Patients and samples
Fifty patients with ccRCC who underwent radical nephrectomy at the First Hospital of China Medical University from January 2018 to October 2018 were enrolled in the study. ccRCC tissues and corresponding para cancer tissues were obtained from renal operation and immediately stored at -80℃. The para cancer tissues were taken from a location 5 cm away from the tumor. For some patients with a large tumor with the remaining para cancer tissues being less than 5 cm, the renal tissues more than 3 cm away from the tumor were taken and pathologically proven to be cancer-free. No patients had received any preoperative adjuvant therapy, such as radiotherapy, chemotherapy, immunotherapy, targeted therapy, interventional embolization, and so on, or had a history of other malignant tumors. Demographic and clinical data of ccRCC patients are summarized in Table 1. This study was approved by the Ethics Committee of the First Hospital of China Medical University (Shenyang, China). Written informed consent was obtained from each subject.
RT-qPCR
A total of 29 fresh tissues were used to determine KDM2A mRNA levels. Total mRNAs of ccRCC and paracancer tissues were extracted using TRIzol reagent (Invitrogen, Carlsbad, CA, USA.) following the manufacturer’s protocols. Reverse-transcribed cDNA synthesis was performed with BioTeke super RT Kit (BioTeke, Beijing, China) following the manufacturer’s protocols. PCR was conducted using 2×Power Taq PCR MasterMix (BioTeke, Beijing, China) and SYBR Green (BioTeke, Beijing, China). β-actin acted as an internal control. The primers were synthesized as follows: KDM2A Forward 5’-GGCAGTAGGAATCAAGGACC-3’, Reverse 5’-ACCCGACAGCAGTGAGTAGA-3’; β-actin: Forward 5’-CACTGTGCCCATCTACGAGG-3’, Reverse 5’-TAATGTCACGCACGATTTCC-3’. PCR conditions were as follows: initial denaturation at 94℃ for 5 min, followed by 40 cycles of 94℃ for 15 sec, 60℃ for 20 sec, and 72℃ for 30 sec. Each reaction was set up 3 times and the expression level of KDM2A was quantified using the 2−△△Ct method.
Immunohistochemistry
All tissues were fixed in 4% polyoxymethylene, embedded in paraffin, and sectioned at 4 μm. Then, the slides were treated with xylene to remove the paraffin, followed by hydration with ethanol and the addition of EDTA for antigen retrieval. Endogenous peroxidase blocker solution was added to incubate for 10 min, and the sections were rinsed with PBS 3 times. To avoid nonspecific binding, normal goat serum was added to block tissue collagen for 10 min. Sections were incubated with KDM2A monoclonal antibody (1:250; Abcam, Cambridge, MA, USA) for 1 h at room temperature. After washing 3 times with PBS, the sections were incubated with biotinylated secondary goat anti-rabbit antibody, and then with streptavidin-biotin peroxidase for 10 min each. Finally, the diaminobenzidine (DAB) solution was used to stain the sections, which were then counterstained with hematoxylin.

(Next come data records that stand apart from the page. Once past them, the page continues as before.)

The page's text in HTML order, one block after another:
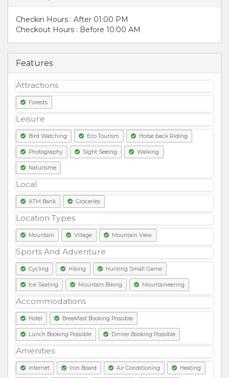
Checkin Hours : After 01:00 PM
Checkout Hours : Before 10:00 AM
Features
Attractions
Forests
Leisure
Bird Watching Eco Tourism Horse back Riding
Photography Sight Seeing Walking
Naturisme
Local
ATM Bank Groceries
Location Types
Mountain Village Mountain View
Sports And Adventure
Cycling Hiking Hunting Small Game
Ice Skating Mountain Biking Mountaineering
Accommodations
Hotel Breakfast Booking Possible
Lunch Booking Possible Dinner Booking Possible
Amenities
Internet Iron Board Air Conditioning Heating
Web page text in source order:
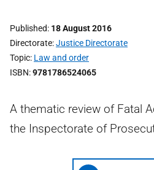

The KDM2A IHC score was determined by both the intensity and percentage of cellular staining. The staining intensity was divided into scores of 0 (negative), 1 (mild), 2 (moderate), 3 (strong), and the percentage was classified as 1 (0-25%), 2 (26-50%), 3 (51-75%), and 4 (>75%). The intensity and percentage were multiplied to calculate the total IHC staining score, which was assigned as negative staining (-, 0), mild staining (+, 1-4), moderate staining (++, 5–8), severe staining (+++, 9–12). An IHC score ≥ 5 was defined as high expression, while a score of less than 5 was defined as low expression. Two independent observers were employed to assess and examine immunostaining.
Kaplan curve
Survival data from TCGA was obtained to clarify the prognostic value of KDM2A in ccRCC. They were submitted to OncoLnc (http://www.oncolnc.org/) and Kaplan-Meier curve was plotted for prognostic analysis.
Statistical analysis
Statistical analysis was performed using SPSS version 23. Quantitative data were expressed as the mean ± standard deviation (SD), and counting data were represented by the number and rate. The significance of differences in expression levels of KDM2A between ccRCC tissues and para cancer tissues was calculated by independent sample t-test, χ2 test, or Fisher’s exact test, as appropriate Spearman’s rank correlation test was used to analyze the association between KDM2A expression and clinical parameters of ccRCC patients. All P values were two-sided, and values of less than 0.05 were considered statistically significant.